Records drawn from a dataset:
*** Begin section ***

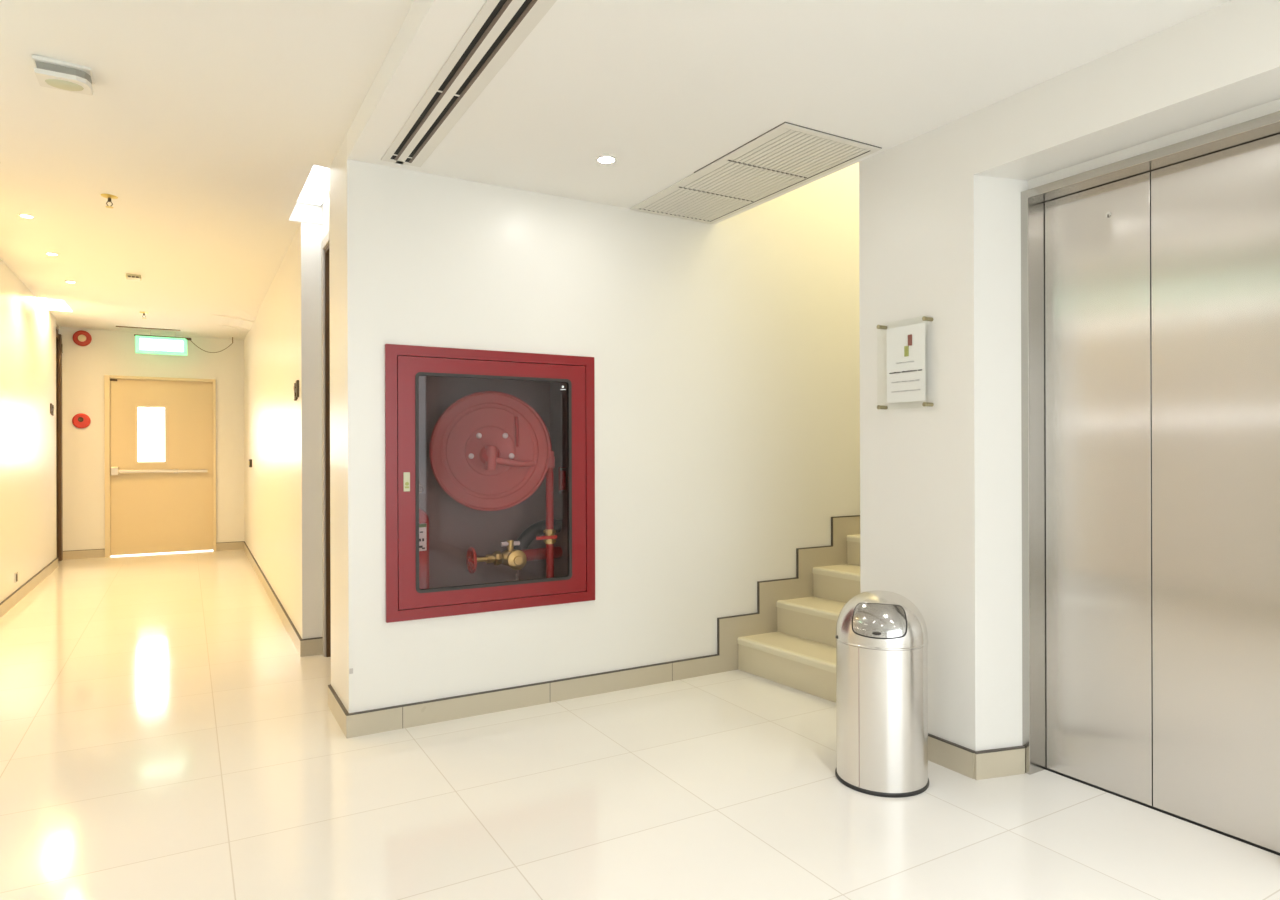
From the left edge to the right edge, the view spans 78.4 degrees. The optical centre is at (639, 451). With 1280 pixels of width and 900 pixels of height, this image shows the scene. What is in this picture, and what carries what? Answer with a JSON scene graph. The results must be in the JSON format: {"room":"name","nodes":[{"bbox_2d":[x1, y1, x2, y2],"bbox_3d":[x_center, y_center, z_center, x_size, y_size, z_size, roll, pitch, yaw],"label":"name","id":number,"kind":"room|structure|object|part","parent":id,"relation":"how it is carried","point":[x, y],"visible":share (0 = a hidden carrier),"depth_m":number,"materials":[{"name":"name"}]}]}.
{"room":"elevator lobby","nodes":[
{"label":"elevator lobby","id":0,"kind":"room"},
{"bbox_2d":[0,259,58,602],"bbox_3d":[-3.188,-0.209,2.893,0.280,2.800,13.600,0,0,-30],"label":"wall","id":1,"kind":"structure","parent":0,"point":[28,507],"depth_m":6.58,"materials":[{"name":"white paint"}]},
{"bbox_2d":[14,572,17,582],"bbox_3d":[-4.926,0.989,6.200,0.016,0.075,0.090,0,0,-30],"label":"wall socket","id":2,"kind":"object","parent":1,"relation":"attached to","point":[15,573],"visible":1,"depth_m":6.17,"materials":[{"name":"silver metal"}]},
{"bbox_2d":[0,557,57,617],"bbox_3d":[-2.889,1.140,2.632,0.058,0.098,12.853,0,0,-30],"label":"baseboard","id":3,"kind":"structure","parent":1,"relation":"attached to","point":[20,593],"depth_m":6.57,"materials":[{"name":"beige tile"}]},
{"bbox_2d":[50,403,53,415],"bbox_3d":[-5.916,-0.427,7.900,0.012,0.115,0.180,0,0,-30],"label":"sign","id":4,"kind":"object","parent":1,"relation":"attached to","point":[51,405],"visible":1,"depth_m":7.88,"materials":[{"name":"brown metal"}]},
{"bbox_2d":[56,329,62,560],"bbox_3d":[-6.303,-0.074,8.450,0.082,2.550,0.640,0,0,-30],"label":"door","id":5,"kind":"structure","parent":1,"relation":"in","point":[59,346],"depth_m":8.65,"materials":[{"name":"brown wood"}]},
{"bbox_2d":[58,327,244,550],"bbox_3d":[-5.598,-0.202,9.326,2.550,2.800,0.150,0,0,-30],"label":"wall","id":6,"kind":"structure","parent":0,"point":[84,368],"depth_m":8.97,"materials":[{"name":"white paint"}]},
{"bbox_2d":[72,413,90,428],"bbox_3d":[-6.278,-0.349,8.821,0.170,0.170,0.042,0,0,-30],"label":"bell","id":7,"kind":"object","parent":6,"relation":"attached to","point":[80,420],"visible":1,"depth_m":8.81,"materials":[{"name":"red metal"}]},
{"bbox_2d":[73,330,91,345],"bbox_3d":[-6.274,-1.279,8.829,0.176,0.176,0.035,0,0,-30],"label":"bell","id":8,"kind":"object","parent":6,"relation":"attached to","point":[81,338],"visible":1,"depth_m":8.82,"materials":[{"name":"red metal"}]},
{"bbox_2d":[63,541,243,559],"bbox_3d":[-5.659,1.149,9.194,1.835,0.098,0.013,0,0,-30],"label":"baseboard","id":9,"kind":"structure","parent":6,"relation":"attached to","point":[91,553],"depth_m":8.90,"materials":[{"name":"beige tile"}]},
{"bbox_2d":[104,375,215,557],"bbox_3d":[-5.636,0.161,9.259,1.115,2.075,0.185,0,0,-30],"label":"door","id":10,"kind":"structure","parent":6,"relation":"in","point":[169,505],"depth_m":9.25,"materials":[{"name":"beige paint"}]},
{"bbox_2d":[0,0,413,339],"bbox_3d":[-2.318,-1.404,3.399,2.006,0.174,13.600,0,0,-30],"label":"ceiling","id":11,"kind":"structure","parent":0,"point":[208,122],"depth_m":3.44,"materials":[{"name":"white paint"}]},
{"bbox_2d":[17,214,35,218],"bbox_3d":[-3.644,-1.401,4.664,0.088,0.004,0.088,0,0,-30],"label":"recessed light","id":12,"kind":"object","parent":11,"relation":"in","point":[20,215],"visible":1,"depth_m":4.67,"materials":[{"name":"white ceramic"}]},
{"bbox_2d":[44,252,58,255],"bbox_3d":[-4.155,-1.398,5.547,0.088,0.004,0.088,0,0,-30],"label":"recessed light","id":13,"kind":"object","parent":11,"relation":"in","point":[47,253],"visible":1,"depth_m":5.55,"materials":[{"name":"white ceramic"}]},
{"bbox_2d":[37,297,71,310],"bbox_3d":[-5.561,-1.469,7.472,0.255,0.128,0.760,0,0,-30],"label":"recessed light","id":14,"kind":"object","parent":11,"relation":"in","point":[53,304],"visible":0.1,"depth_m":7.75,"materials":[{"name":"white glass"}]},
{"bbox_2d":[32,55,94,95],"bbox_3d":[-2.075,-1.350,2.831,0.170,0.071,0.135,0,0,-30],"label":"emergency light","id":15,"kind":"object","parent":11,"relation":"attached to","point":[50,72],"visible":1,"depth_m":2.80,"materials":[{"name":"white plastic"}]},
{"bbox_2d":[101,194,117,207],"bbox_3d":[-2.864,-1.351,4.238,0.080,0.061,0.080,0,0,-30],"label":"sprinkler","id":16,"kind":"object","parent":11,"relation":"attached to","point":[109,197],"visible":1,"depth_m":4.23,"materials":[{"name":"gold metal"}]},
{"bbox_2d":[126,274,140,280],"bbox_3d":[-3.962,-1.368,6.143,0.100,0.030,0.102,0,0,-30],"label":"smoke detector","id":17,"kind":"object","parent":11,"relation":"attached to","point":[128,276],"visible":1,"depth_m":6.11,"materials":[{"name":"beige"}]},
{"bbox_2d":[116,326,232,355],"bbox_3d":[-5.299,-1.254,8.990,1.173,0.274,0.269,0,0,-34],"label":"exit sign","id":18,"kind":"object","parent":11,"relation":"hanging from","point":[144,344],"visible":1,"depth_m":8.93,"materials":[{"name":"green"}]},
{"bbox_3d":[-5.471,-1.376,8.739,0.610,0.012,0.004,0,0,-30],"label":"ceiling rail","id":19,"kind":"part","parent":18,"relation":"part of","materials":[{"name":"brown"}]},
{"bbox_3d":[-5.442,-1.216,8.936,0.425,0.123,0.008,0,0,-30],"label":"lit panel","id":20,"kind":"part","parent":18,"relation":"part of","materials":[{"name":"white plastic"}]},
{"bbox_3d":[-5.450,-1.308,8.974,0.560,0.028,0.070,0,0,-30],"label":"rail","id":21,"kind":"part","parent":18,"relation":"part of","materials":[{"name":"white metal"}]},
{"bbox_2d":[289,165,328,224],"bbox_3d":[-1.689,-1.403,4.126,0.243,0.128,1.090,0,0,-30],"label":"recessed light","id":22,"kind":"object","parent":11,"relation":"in","point":[312,206],"visible":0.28,"depth_m":4.47,"materials":[{"name":"white plastic"}]},
{"bbox_2d":[297,165,328,204],"bbox_3d":[-1.691,-1.443,4.131,0.153,0.007,0.940,0,0,-30],"label":"diffuser","id":23,"kind":"object","parent":22,"relation":"attached to","point":[315,190],"depth_m":4.29,"materials":[{"name":"white"}]},
{"bbox_2d":[244,222,322,638],"bbox_3d":[-3.237,-0.209,7.275,0.517,2.800,5.965,0,0,-30],"label":"wall","id":24,"kind":"structure","parent":0,"point":[283,344],"depth_m":5.14,"materials":[{"name":"white paint"}]},
{"bbox_2d":[244,541,322,656],"bbox_3d":[-3.383,1.142,7.122,0.130,0.098,5.878,0,0,-30],"label":"baseboard","id":25,"kind":"structure","parent":24,"relation":"attached to","point":[310,646],"depth_m":5.11,"materials":[{"name":"beige tile"}]},
{"bbox_2d":[294,380,298,400],"bbox_3d":[-2.071,-0.370,4.729,0.012,0.115,0.160,0,0,-30],"label":"sign","id":26,"kind":"object","parent":24,"relation":"attached to","point":[296,385],"visible":1,"depth_m":4.67,"materials":[{"name":"brown metal"}]},
{"bbox_2d":[322,214,328,248],"bbox_3d":[-1.551,-0.215,4.207,0.130,2.800,1.035,0,0,-30],"label":"wall","id":27,"kind":"structure","parent":0,"point":[325,227],"depth_m":4.52,"materials":[{"name":"white paint"}]},
{"bbox_2d":[321,231,330,656],"bbox_3d":[-1.556,-0.020,4.206,0.142,2.410,0.960,0,0,-30],"label":"door","id":28,"kind":"structure","parent":27,"relation":"in","point":[325,297],"depth_m":4.54,"materials":[{"name":"brown wood"}]},
{"bbox_2d":[329,134,859,712],"bbox_3d":[0.448,-1.071,4.495,4.117,4.500,0.470,0,0,-30],"label":"wall","id":29,"kind":"structure","parent":0,"point":[416,258],"depth_m":3.92,"materials":[{"name":"white paint"}]},
{"bbox_2d":[385,344,594,622],"bbox_3d":[-0.759,0.132,3.765,0.989,1.182,0.462,0,0,-30],"label":"cabinet","id":30,"kind":"object","parent":29,"relation":"attached to","point":[421,382],"visible":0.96,"depth_m":3.76,"materials":[{"name":"red metal"}]},
{"bbox_3d":[-1.000,0.128,3.366,0.027,0.082,0.006,0,0,-30],"label":"latch plate","id":31,"kind":"part","parent":30,"relation":"part of","materials":[{"name":"beige"}]},
{"bbox_2d":[419,482,428,588],"bbox_3d":[-1.002,0.387,3.496,0.124,0.589,0.126,0,0,-30],"label":"fire extinguisher","id":32,"kind":"object","parent":30,"relation":"in","point":[423,517],"visible":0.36,"depth_m":3.46,"materials":[{"name":"red metal"}]},
{"bbox_2d":[429,391,551,510],"bbox_3d":[-0.719,-0.005,3.779,0.574,0.574,0.215,0,0,-3],"label":"hose reel","id":33,"kind":"object","parent":30,"relation":"in","point":[479,428],"visible":1,"depth_m":3.76,"materials":[{"name":"red metal"}]},
{"bbox_2d":[466,519,562,580],"bbox_3d":[-0.597,0.488,3.854,0.509,0.294,0.197,0,0,-30],"label":"valve","id":34,"kind":"object","parent":30,"relation":"in","point":[517,553],"visible":0.89,"depth_m":3.81,"materials":[{"name":"gold metal"}]},
{"bbox_2d":[496,451,556,577],"bbox_3d":[-0.542,0.338,3.755,0.301,0.683,0.098,0,0,-30],"label":"supply pipe","id":35,"kind":"object","parent":30,"relation":"in","point":[549,537],"visible":0.7,"depth_m":3.81,"materials":[{"name":"red metal"}]},
{"bbox_3d":[-0.564,0.049,3.756,0.266,0.048,0.055,0,0,-25],"label":"arm","id":36,"kind":"part","parent":35,"relation":"part of","materials":[{"name":"red metal"}]},
{"bbox_3d":[-0.447,0.409,3.757,0.107,0.016,0.007,0,0,-30],"label":"lever","id":37,"kind":"part","parent":35,"relation":"part of","materials":[{"name":"red metal"}]},
{"bbox_2d":[558,467,566,492],"bbox_3d":[-0.386,0.140,3.930,0.043,0.128,0.047,0,0,-30],"label":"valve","id":38,"kind":"object","parent":30,"relation":"attached to","point":[561,470],"visible":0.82,"depth_m":3.92,"materials":[{"name":"red"}]},
{"bbox_2d":[328,654,718,737],"bbox_3d":[-0.519,1.133,3.932,1.893,0.098,0.496,0,0,-30],"label":"baseboard","id":39,"kind":"structure","parent":29,"relation":"attached to","point":[367,722],"depth_m":3.61,"materials":[{"name":"beige tile"}]},
{"bbox_2d":[717,515,859,672],"bbox_3d":[1.338,0.608,4.728,2.132,1.136,0.013,0,0,-30],"label":"trim","id":40,"kind":"structure","parent":29,"relation":"attached to","point":[729,628],"depth_m":4.39,"materials":[{"name":"beige tile"}]},
{"bbox_2d":[0,549,1279,899],"bbox_3d":[-1.233,1.244,5.234,6.100,0.120,16.700,0,0,-30],"label":"floor","id":41,"kind":"structure","parent":0,"point":[165,734],"depth_m":2.69,"materials":[{"name":"tile"}]},
{"bbox_2d":[737,534,859,702],"bbox_3d":[1.649,0.663,4.315,2.007,1.022,1.016,0,0,-30],"label":"staircase","id":42,"kind":"structure","parent":41,"relation":"on","point":[801,655],"depth_m":4.16,"materials":[{"name":"beige tile"}]},
{"bbox_2d":[835,590,928,797],"bbox_3d":[0.871,0.840,2.833,0.324,0.674,0.324,0,0,-30],"label":"bin","id":43,"kind":"object","parent":41,"relation":"on","point":[881,636],"visible":1,"depth_m":2.70,"materials":[{"name":"silver metal"}]},
{"bbox_3d":[0.870,0.589,2.833,0.321,0.172,0.321,0,0,-30],"label":"dome lid","id":44,"kind":"part","parent":43,"relation":"part of","materials":[{"name":"silver metal"}]},
{"bbox_2d":[347,0,1231,223],"bbox_3d":[1.450,-1.350,1.263,2.617,0.250,6.130,0,0,-30],"label":"ceiling","id":45,"kind":"structure","parent":0,"point":[666,89],"depth_m":2.53,"materials":[{"name":"white paint"}]},
{"bbox_2d":[381,0,556,166],"bbox_3d":[0.136,-1.218,1.329,0.163,0.004,4.560,0,0,-30],"label":"ceiling vent","id":46,"kind":"object","parent":45,"relation":"in","point":[500,27],"visible":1,"depth_m":2.51,"materials":[{"name":"white metal"}]},
{"bbox_3d":[0.113,-1.217,1.310,0.011,0.002,4.510,0,0,-30],"label":"deflector blade","id":47,"kind":"part","parent":46,"relation":"part of","materials":[{"name":"brown metal"}]},
{"bbox_2d":[595,155,617,163],"bbox_3d":[-0.141,-1.218,3.271,0.094,0.004,0.094,0,0,-30],"label":"recessed light","id":48,"kind":"object","parent":45,"relation":"in","point":[603,159],"visible":1,"depth_m":3.27,"materials":[{"name":"white plastic"}]},
{"bbox_2d":[630,122,881,223],"bbox_3d":[0.459,-1.218,3.541,0.503,0.008,1.183,0,0,-30],"label":"ceiling vent","id":49,"kind":"object","parent":45,"relation":"in","point":[787,156],"visible":1,"depth_m":3.42,"materials":[{"name":"white metal"}]},
{"bbox_3d":[0.271,-1.217,3.866,0.437,0.004,0.359,0,0,-30],"label":"louvre panel","id":50,"kind":"part","parent":49,"relation":"part of","materials":[{"name":"white metal"}]},
{"bbox_3d":[0.459,-1.218,3.542,0.437,0.004,0.367,0,0,-30],"label":"louvre panel","id":51,"kind":"part","parent":49,"relation":"part of","materials":[{"name":"white metal"}]},
{"bbox_3d":[0.646,-1.219,3.218,0.437,0.004,0.361,0,0,-30],"label":"louvre panel","id":52,"kind":"part","parent":49,"relation":"part of","materials":[{"name":"white metal"}]},
{"bbox_2d":[859,113,1027,750],"bbox_3d":[2.007,-0.202,3.579,2.140,2.750,0.615,0,0,-30],"label":"wall","id":53,"kind":"structure","parent":0,"point":[941,483],"depth_m":2.92,"materials":[{"name":"white paint"}]},
{"bbox_2d":[877,316,933,408],"bbox_3d":[1.035,-0.342,3.075,0.047,0.348,0.250,0,0,-30],"label":"sign","id":54,"kind":"object","parent":53,"relation":"attached to","point":[905,344],"visible":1,"depth_m":3.05,"materials":[{"name":"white paper"}]},
{"bbox_2d":[928,733,1024,779],"bbox_3d":[1.165,1.127,3.086,0.208,0.098,0.621,0,0,-30],"label":"baseboard","id":55,"kind":"structure","parent":53,"relation":"attached to","point":[1008,761],"depth_m":2.85,"materials":[{"name":"beige tile"}]},
{"bbox_2d":[1028,99,1279,189],"bbox_3d":[2.769,-0.079,1.074,0.500,2.500,4.485,0,0,-30],"label":"wall","id":56,"kind":"structure","parent":0,"point":[1271,107],"depth_m":2.49,"materials":[{"name":"white paint"}]},
{"bbox_2d":[973,0,1279,179],"bbox_3d":[2.437,-1.165,0.918,0.225,0.325,4.545,0,0,-30],"label":"beam","id":57,"kind":"structure","parent":56,"relation":"attached to","point":[1223,60],"depth_m":2.36,"materials":[{"name":"white paint"}]},
{"bbox_2d":[1021,111,1279,855],"bbox_3d":[1.671,0.110,2.561,0.147,2.130,0.840,0,0,-30],"label":"elevator door","id":58,"kind":"structure","parent":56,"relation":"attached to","point":[1150,281],"depth_m":2.56,"materials":[{"name":"silver metal"}]},
{"bbox_3d":[1.605,0.123,2.753,0.030,2.092,0.366,0,0,-30],"label":"door panel","id":59,"kind":"part","parent":58,"relation":"part of","materials":[{"name":"silver metal"}]},
{"bbox_3d":[1.708,1.173,2.577,0.034,0.003,0.777,0,0,-30],"label":"sill","id":60,"kind":"part","parent":58,"relation":"part of","materials":[{"name":"black rubber"}]},
{"bbox_3d":[1.798,0.122,2.418,0.030,2.092,0.402,0,0,-30],"label":"door panel","id":61,"kind":"part","parent":58,"relation":"part of","materials":[{"name":"silver metal"}]}
]}

*** End section ***

Required work
Whenever a line of the data above includes the word "elevator", copy that line.

Task solution
{"room":"elevator lobby","nodes":[
{"label":"elevator lobby","id":0,"kind":"room"},
{"bbox_2d":[1021,111,1279,855],"bbox_3d":[1.671,0.110,2.561,0.147,2.130,0.840,0,0,-30],"label":"elevator door","id":58,"kind":"structure","parent":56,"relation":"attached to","point":[1150,281],"depth_m":2.56,"materials":[{"name":"silver metal"}]},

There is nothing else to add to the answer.